Em São Paulo, Moraes também negou que tenha sido informado previamente sobre a Omertà. O ministro alegou que fez comentários genéricos sobre o assunto e disse que suas declarações foram tiradas de contexto pela imprensa. Moraes falou também que soube da prisão de Palocci nas primeiras horas da manhã de ontem.

Em Brasília, parlamentares petistas protocolaram requerimento à Comissão de Constituição e Justiça da Câmara pedindo a convocação do ministro para explicar as declarações. O líder da oposição no Senado, Lindbergh Farias (PT-RJ), e outros senadores encaminharam à Procuradoria-Geral da República representação pedindo que seja apurada a declaração.

— É um escândalo o que aconteceu. Um absurdo. Quem fez o pedido de prisão, desta vez, foi a Polícia Federal, e parece que o ministro sabia antes. Depois, veio com uma desculpa que subestima a inteligência das pessoas, que não tem nada a ver — disse Lindbergh.

Além de acionar o MP, os senadores petistas também encaminharão ao Conselho de Ética da Presidência da República representação baseada na Lei 8.429, denúncia de violação ao Código de Ética do Servidor Público e à Lei 8.112, por ferir norma sobre o sigilo funcional.

— Queremos apuração dos fatos e a suspensão do exercício de função de ministro, com base no artigo 319 do Código de Processo Penal. Ele não tem como continuar no cargo — disse a senadora Gleisi Hoffmann (PT-PR).

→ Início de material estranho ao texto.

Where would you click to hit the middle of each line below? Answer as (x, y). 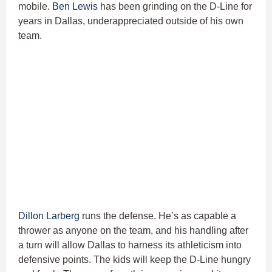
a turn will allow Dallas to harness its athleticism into (130, 245)
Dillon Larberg (49, 216)
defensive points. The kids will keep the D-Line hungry (134, 260)
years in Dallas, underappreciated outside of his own (131, 21)
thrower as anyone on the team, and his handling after (133, 231)
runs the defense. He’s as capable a (158, 216)
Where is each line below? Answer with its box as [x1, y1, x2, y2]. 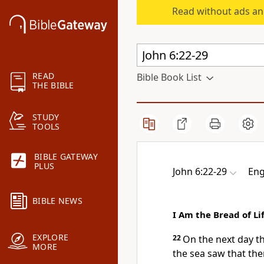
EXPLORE [32, 232, 69, 243]
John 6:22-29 [173, 165, 227, 178]
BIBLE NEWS [32, 195, 82, 207]
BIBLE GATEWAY [34, 151, 98, 163]
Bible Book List [137, 71, 202, 84]
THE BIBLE [32, 80, 74, 91]
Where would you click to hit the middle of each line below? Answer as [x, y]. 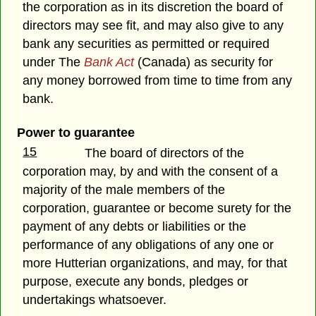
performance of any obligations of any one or [148, 244]
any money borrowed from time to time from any [158, 81]
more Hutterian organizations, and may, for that [155, 263]
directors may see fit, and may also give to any [153, 26]
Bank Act [109, 62]
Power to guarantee [75, 132]
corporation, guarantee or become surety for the [157, 208]
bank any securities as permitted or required [146, 44]
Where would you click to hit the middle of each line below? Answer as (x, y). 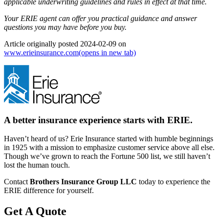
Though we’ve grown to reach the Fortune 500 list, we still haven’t (107, 156)
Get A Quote (35, 211)
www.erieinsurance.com (41, 52)
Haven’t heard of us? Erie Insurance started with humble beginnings (109, 139)
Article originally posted (42, 44)
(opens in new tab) (107, 52)
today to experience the (174, 182)
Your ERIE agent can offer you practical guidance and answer (100, 18)
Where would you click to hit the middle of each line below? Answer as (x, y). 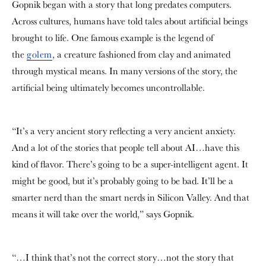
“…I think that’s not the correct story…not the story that (123, 257)
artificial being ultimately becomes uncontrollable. (108, 88)
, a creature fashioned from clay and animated (141, 54)
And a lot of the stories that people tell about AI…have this (126, 148)
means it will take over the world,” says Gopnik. (103, 214)
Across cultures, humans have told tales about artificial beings (130, 21)
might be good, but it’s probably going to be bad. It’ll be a (123, 181)
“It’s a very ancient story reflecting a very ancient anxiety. (124, 131)
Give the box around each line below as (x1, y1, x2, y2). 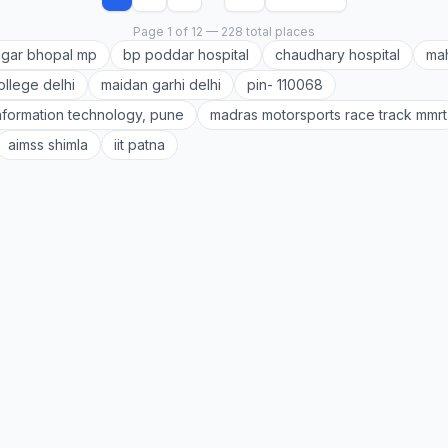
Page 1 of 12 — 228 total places (133, 24, 315, 39)
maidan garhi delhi (101, 76, 221, 93)
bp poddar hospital (123, 46, 249, 63)
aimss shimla (8, 136, 88, 153)
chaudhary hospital (275, 46, 400, 63)
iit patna (114, 136, 165, 153)
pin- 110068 (247, 76, 323, 93)
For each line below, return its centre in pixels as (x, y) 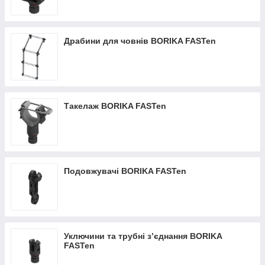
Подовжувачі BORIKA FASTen (125, 171)
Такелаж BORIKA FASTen (115, 106)
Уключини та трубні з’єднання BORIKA (143, 236)
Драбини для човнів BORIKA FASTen (140, 41)

Em São Paulo, o ministro disse que teve sua conversa truncada, após afirmar que mais operações da Lava-Jato ocorreriam. Moraes afirmou que fica sabendo das ações da PF no dia em que elas acontecem, “entre 6h e 6h30m”:

— Não foi palpite. Foi uma afirmação. Ocorre que o jornalista truncou uma conversa de quase 20 minutos que tive com os movimentos e criou uma conversa que foi muito maior.